WORK ITEM —
Exclude the pictures, then restate exactly each line of the data below from the first through the line containing "--kube-ca-cert=./tests/certs/ca.pem \ (19, 339, 116, 345)".

Records excerpted from a collection
###

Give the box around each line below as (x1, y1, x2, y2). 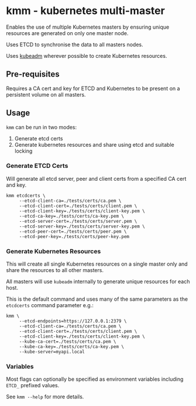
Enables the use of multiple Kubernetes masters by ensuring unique (6, 23, 170, 30)
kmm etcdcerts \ (6, 192, 46, 198)
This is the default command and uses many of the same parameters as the (6, 295, 188, 302)
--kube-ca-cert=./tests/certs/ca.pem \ (19, 339, 116, 345)
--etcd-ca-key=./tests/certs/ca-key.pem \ (19, 213, 125, 219)
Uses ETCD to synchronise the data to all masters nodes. (6, 41, 143, 48)
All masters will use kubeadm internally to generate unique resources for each (6, 278, 190, 285)
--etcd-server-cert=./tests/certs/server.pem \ (19, 218, 137, 224)
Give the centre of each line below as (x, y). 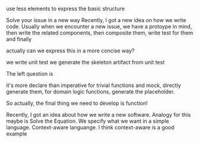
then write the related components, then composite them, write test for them (100, 33)
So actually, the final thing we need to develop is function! (77, 103)
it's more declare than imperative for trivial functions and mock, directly (94, 85)
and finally (19, 39)
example (17, 134)
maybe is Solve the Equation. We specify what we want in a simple (88, 121)
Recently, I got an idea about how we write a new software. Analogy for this (99, 115)
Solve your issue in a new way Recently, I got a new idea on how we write (96, 20)
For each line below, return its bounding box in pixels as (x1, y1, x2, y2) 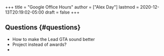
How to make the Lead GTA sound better (12, 36, 95, 42)
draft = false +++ (45, 9, 80, 15)
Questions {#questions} (5, 23, 81, 32)
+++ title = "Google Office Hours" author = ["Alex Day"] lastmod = (5, 4, 139, 10)
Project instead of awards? (12, 41, 67, 47)
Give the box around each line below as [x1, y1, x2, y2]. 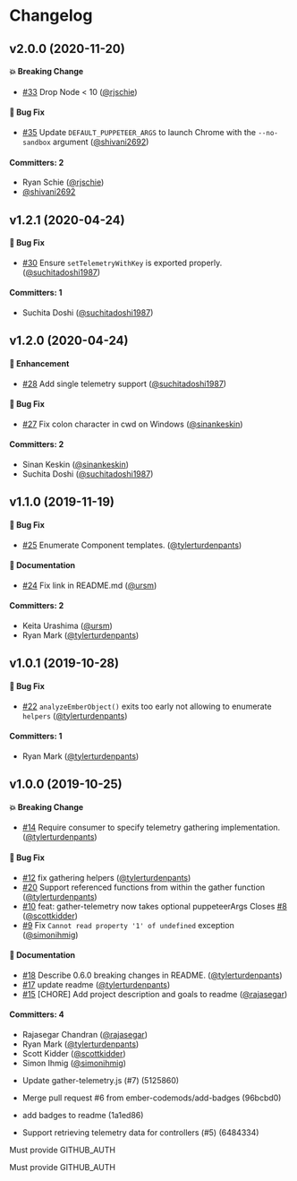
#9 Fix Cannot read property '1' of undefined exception [21, 919, 234, 930]
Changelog [9, 5, 93, 26]
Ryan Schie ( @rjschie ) [21, 177, 105, 188]
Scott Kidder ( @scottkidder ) [21, 1047, 127, 1058]
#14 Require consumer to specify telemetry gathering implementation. [21, 822, 281, 833]
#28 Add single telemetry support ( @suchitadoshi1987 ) [21, 378, 226, 389]
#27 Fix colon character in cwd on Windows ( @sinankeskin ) [21, 418, 243, 429]
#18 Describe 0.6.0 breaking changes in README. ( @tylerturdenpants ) [21, 970, 283, 980]
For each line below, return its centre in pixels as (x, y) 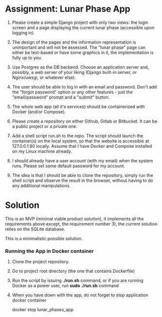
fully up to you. (27, 57)
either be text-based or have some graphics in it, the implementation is (83, 53)
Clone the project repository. (40, 262)
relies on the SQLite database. (35, 229)
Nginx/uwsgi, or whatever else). (44, 77)
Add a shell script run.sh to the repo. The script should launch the (78, 136)
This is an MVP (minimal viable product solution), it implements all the (74, 219)
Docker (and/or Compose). (39, 112)
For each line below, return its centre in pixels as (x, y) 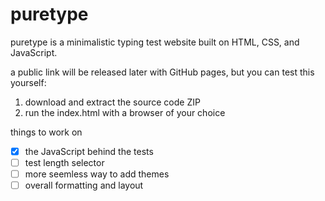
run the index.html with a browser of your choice (125, 112)
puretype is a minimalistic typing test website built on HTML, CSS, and (155, 42)
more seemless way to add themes (97, 174)
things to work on (46, 132)
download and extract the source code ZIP (112, 102)
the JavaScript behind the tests (89, 151)
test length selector (64, 162)
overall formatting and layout (84, 185)
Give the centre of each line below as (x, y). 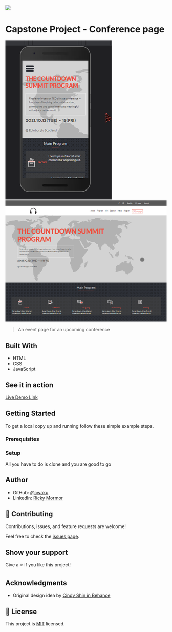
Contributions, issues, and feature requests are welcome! (66, 526)
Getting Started (30, 414)
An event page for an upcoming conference (64, 330)
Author (17, 480)
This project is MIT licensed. (35, 624)
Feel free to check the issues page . (42, 536)
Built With (21, 346)
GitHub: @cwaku (30, 492)
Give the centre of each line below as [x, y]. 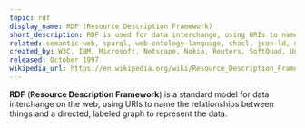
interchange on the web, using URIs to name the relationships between [142, 103]
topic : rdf [30, 18]
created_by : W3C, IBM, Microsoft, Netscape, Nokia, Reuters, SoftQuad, [148, 52]
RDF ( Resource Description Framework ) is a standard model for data [139, 94]
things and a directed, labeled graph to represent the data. [118, 113]
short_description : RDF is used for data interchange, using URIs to [144, 34]
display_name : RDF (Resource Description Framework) [111, 26]
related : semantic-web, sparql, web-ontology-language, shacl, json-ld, [150, 43]
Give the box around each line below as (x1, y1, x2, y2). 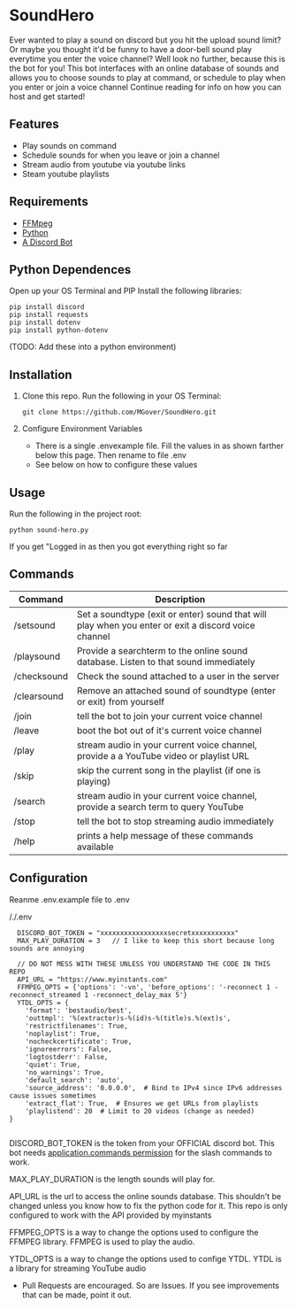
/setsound (13, 619, 56, 631)
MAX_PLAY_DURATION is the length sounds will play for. (9, 1173, 216, 1184)
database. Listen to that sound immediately (76, 655, 255, 668)
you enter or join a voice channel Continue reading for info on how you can (9, 81, 282, 92)
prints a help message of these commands (76, 829, 254, 841)
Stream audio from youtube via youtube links (21, 159, 186, 169)
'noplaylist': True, (25, 1029, 101, 1038)
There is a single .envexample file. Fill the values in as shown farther (34, 440, 285, 452)
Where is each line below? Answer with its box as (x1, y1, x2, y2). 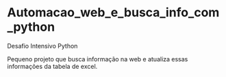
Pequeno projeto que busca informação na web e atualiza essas (7, 55, 188, 63)
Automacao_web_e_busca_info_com (7, 5, 220, 20)
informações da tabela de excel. (7, 62, 98, 70)
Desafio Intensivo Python (7, 42, 78, 50)
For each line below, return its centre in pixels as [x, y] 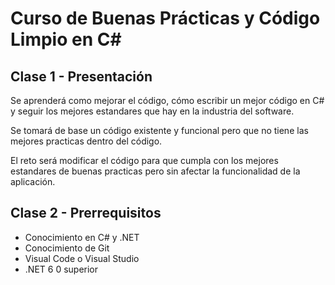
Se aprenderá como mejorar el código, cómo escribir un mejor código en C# [167, 100]
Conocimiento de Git [67, 248]
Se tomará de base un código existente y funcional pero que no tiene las [159, 130]
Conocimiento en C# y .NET [82, 237]
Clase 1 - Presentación [81, 76]
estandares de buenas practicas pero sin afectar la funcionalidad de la [155, 171]
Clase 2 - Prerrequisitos [86, 213]
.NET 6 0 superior [61, 269]
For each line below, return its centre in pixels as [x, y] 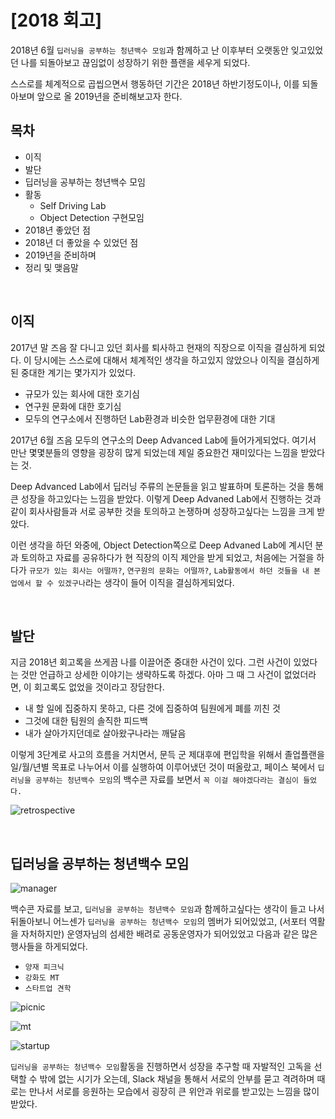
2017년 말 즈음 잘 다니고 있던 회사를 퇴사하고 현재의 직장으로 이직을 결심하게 [158, 347]
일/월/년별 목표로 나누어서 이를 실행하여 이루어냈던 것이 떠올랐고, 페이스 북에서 [163, 767]
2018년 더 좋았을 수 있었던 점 [81, 242]
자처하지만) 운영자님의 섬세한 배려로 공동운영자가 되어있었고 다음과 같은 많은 [169, 934]
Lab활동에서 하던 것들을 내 [261, 571]
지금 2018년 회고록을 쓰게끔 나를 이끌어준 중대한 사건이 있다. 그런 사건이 [151, 662]
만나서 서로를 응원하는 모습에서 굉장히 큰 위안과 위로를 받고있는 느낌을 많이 [174, 1092]
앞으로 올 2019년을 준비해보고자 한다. [109, 96]
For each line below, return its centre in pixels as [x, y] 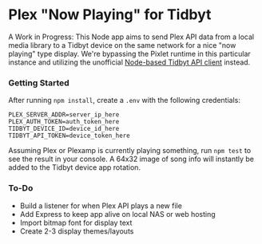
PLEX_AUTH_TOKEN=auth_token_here [64, 122]
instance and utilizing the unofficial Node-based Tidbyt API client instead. [129, 62]
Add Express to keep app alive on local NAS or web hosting [117, 214]
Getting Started [39, 83]
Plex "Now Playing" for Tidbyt [110, 15]
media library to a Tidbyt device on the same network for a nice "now [122, 45]
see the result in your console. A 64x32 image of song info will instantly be [131, 159]
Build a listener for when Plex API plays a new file [101, 206]
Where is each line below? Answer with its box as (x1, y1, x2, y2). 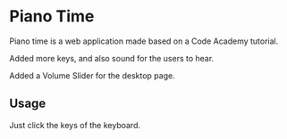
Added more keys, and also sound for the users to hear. (9, 53, 215, 63)
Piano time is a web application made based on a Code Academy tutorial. (9, 36, 279, 46)
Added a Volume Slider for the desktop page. (9, 69, 176, 81)
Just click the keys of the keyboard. (9, 119, 141, 130)
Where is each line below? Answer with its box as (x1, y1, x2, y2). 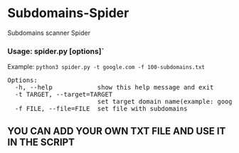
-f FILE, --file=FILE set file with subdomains (14, 105, 188, 113)
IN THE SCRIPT (7, 136, 75, 148)
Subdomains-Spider (7, 5, 129, 21)
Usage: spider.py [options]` (7, 46, 105, 56)
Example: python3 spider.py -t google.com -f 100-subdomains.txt (7, 63, 205, 71)
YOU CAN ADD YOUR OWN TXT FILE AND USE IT (7, 125, 226, 137)
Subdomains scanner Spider (7, 28, 91, 37)
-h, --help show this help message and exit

###

SOLUTION TO THE PROBLEM —
Give the box around each line below as (x1, y1, x2, y2). 
Enables the use of multiple Kubernetes masters by ensuring unique (6, 23, 170, 30)
kmm etcdcerts \ (6, 192, 46, 198)
This is the default command and uses many of the same parameters as the (6, 295, 188, 302)
--kube-ca-cert=./tests/certs/ca.pem \ (19, 339, 116, 345)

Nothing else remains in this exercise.